Bownomomys Temporal range: 56–53 Ma PreꞒ Ꞓ O S D C P T J K Pg N ↓ Early Eocene

Scientific classification
- Domain: Eukaryota
- Kingdom: Animalia
- Phylum: Chordata
- Class: Mammalia
- Order: Primates
- Suborder: Haplorhini
- Family: †Omomyidae
- Subfamily: †Anaptomorphinae
- Tribe: †Anaptomorphini
- Genus: †Bownomomys Morse et al., 2018
- Type species: †Bownomomys americanus (Bown, 1976)
- Species: †Bownomomys americanus (Bown, 1976); †Bownomomys crassidens (Bown and Rose, 1987);

= Bownomomys =

Extinct genus of primates

Bownomomys was an early marmoset-like primate that lived in North America during the Early Eocene epoch, about 56–50 million years ago.

==Taxonomy==
Teilhardina americana and T. crassidens were originally named as species of Teilhardina, usually considered a member of Omomyidae.
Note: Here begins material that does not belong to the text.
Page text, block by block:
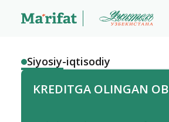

However, phylogenetic analysis by Ni et al. (2004) recovered Teilhardina as polyphyletic, with Teilhardina belgica and T. asiatica nested as the basalmost haplorrhines, and T. americana and T. crassidens being recovered as anaptomorphine omomyids (and thus more closely related to the tarsiers than to simians). Teilhardina crassidens was later referred to the genus Baataromomys by Ni et al. (2007). A paper by Morse et al. built upon the cladistic results of Ni et al. (2004) by recognizing T. americana and T. crassidens as belonging to a new genus, which they named Bownomomys.